Over the past two decades, multiple studies have shown that MSCs have strong clinical potential because of their powerful immunoregulatory effects through cell-to-cell interactions and the release of soluble factors and extracellular vesicles (EVs).

EVs are a class of small membrane-like nanoparticles that can carry a variety of biological molecules, including proteins, lipids, nucleic acids and small molecules. Interestingly, EVs play an important role in various physiological and pathological processes, such as cell-to-cell communication and immune regulation, and are thought to be involved in the progression of multiple diseases, including neurodegenerative diseases and cardiovascular diseases.

Recently, the use of MSC-derived EVs as therapeutic alternatives to MSCs has become increasingly popular because EV-based therapies can alleviate safety issues associated with the use of MSCs.

Figure: Characterization of primary hUCMSCs and iMSCs cells. (A) Representative forms of hUCMSCs (left panel) and iMSCs (right panel) in culture, with a scale of 500 μm. (B) Immunophenotypic characterization of hUCMSCs (blue bars) and iMSCs (orange bars), expressed as a percentage expression of a subset of classic cell surface markers, including CD90, CD105, CD73, HLA-ABC, CD34, CD45, and HLA-DR (n = 3). All data are expressed as mean ± SD. ns: not significant, ***: p < 0.001, by two-way analysis of variance and Sisak multiple comparison test.
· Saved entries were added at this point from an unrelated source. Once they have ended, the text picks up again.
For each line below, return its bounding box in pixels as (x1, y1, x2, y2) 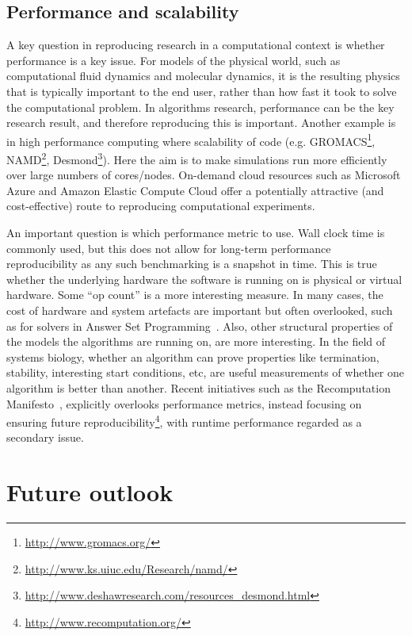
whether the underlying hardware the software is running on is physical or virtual (6, 270, 402, 287)
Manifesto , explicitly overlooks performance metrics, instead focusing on (6, 395, 362, 412)
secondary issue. (6, 429, 84, 446)
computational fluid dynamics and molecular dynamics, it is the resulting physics (6, 67, 400, 84)
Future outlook (6, 476, 174, 508)
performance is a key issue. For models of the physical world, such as (6, 52, 341, 68)
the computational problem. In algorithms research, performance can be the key (6, 98, 395, 115)
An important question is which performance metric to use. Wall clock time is (6, 224, 385, 241)

iMSC therapy has more advantages than primary MSC therapy because iMSC is reported to be superior in producing EVs that regulate the microenvironment. The therapeutic effects of iMSC-derived EVs have been explored in many diseases, with the most thoroughly studied in wound healing, cardiovascular disease, and musculoskeletal pathology.
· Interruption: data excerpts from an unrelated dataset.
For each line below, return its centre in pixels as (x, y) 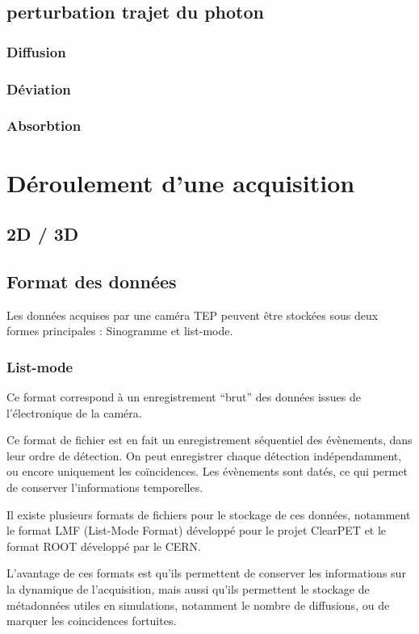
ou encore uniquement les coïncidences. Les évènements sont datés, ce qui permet (207, 471)
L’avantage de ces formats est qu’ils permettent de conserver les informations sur (206, 573)
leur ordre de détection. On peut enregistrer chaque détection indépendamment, (204, 455)
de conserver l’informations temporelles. (105, 487)
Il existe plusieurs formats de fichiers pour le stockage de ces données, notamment (209, 514)
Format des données (92, 281)
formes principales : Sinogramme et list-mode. (120, 331)
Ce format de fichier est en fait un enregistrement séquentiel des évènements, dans (209, 440)

In order to comprehensively compare the therapeutic effects of iMSC and primary MSC, their functions and potential mechanisms must be clarified. To further explore this area and address existing gaps, German researchers have developed a comprehensive cell-based detection platform. The platform is designed to assess the immunomodulatory potential of iMSC and iMSC-EVs and includes several specific components to comprehensively assess their effects: T-cell proliferation and macrophage polarization assays, and the regenerative potential of iMSC-EVs in scratch assays.

The results demonstrate that the generation of induced pluripotent stem cell (iPSC)-derived MSCs (iMSC) provides an excellent opportunity to address most of the obstacles that limit the widespread use of MSCs for advanced cell therapies. In this study, the researchers compared the therapeutic effects of iMSC and its EVs with human primary umbilical cord derived MSC (hUCMSC) in vitro cellular assays. The results confirm that GMP-compliant iPSC can be used to generate iMSCs that meet primary MSC characterization criteria, and that these iMSCs release truly EVs.
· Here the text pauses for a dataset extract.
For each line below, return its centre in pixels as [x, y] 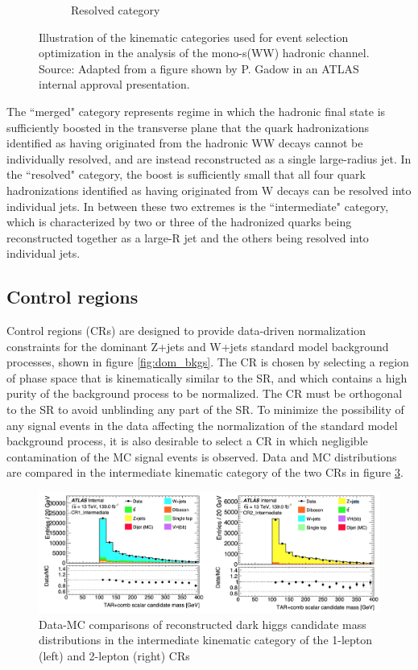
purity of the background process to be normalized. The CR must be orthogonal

Subsequently, the researchers found that iMSC effectively exerts its immunomodulatory potential, inhibiting T cell proliferation and inducing macrophage polarization towards an M2-like phenotype, just like hUCMSC. In addition, the study found that iMSC-EVs exhibited significant immunoregulatory properties similar to iMSCs cells, further demonstrating similar regenerative potential to hUCMSC-derived EVs. In addition, this study provides the first evidence of pro-inflammatory iMSC pretreatment, a feasible and compelling strategy to enhance the immunoregulatory effects of iMSC-EVs on human immune cells.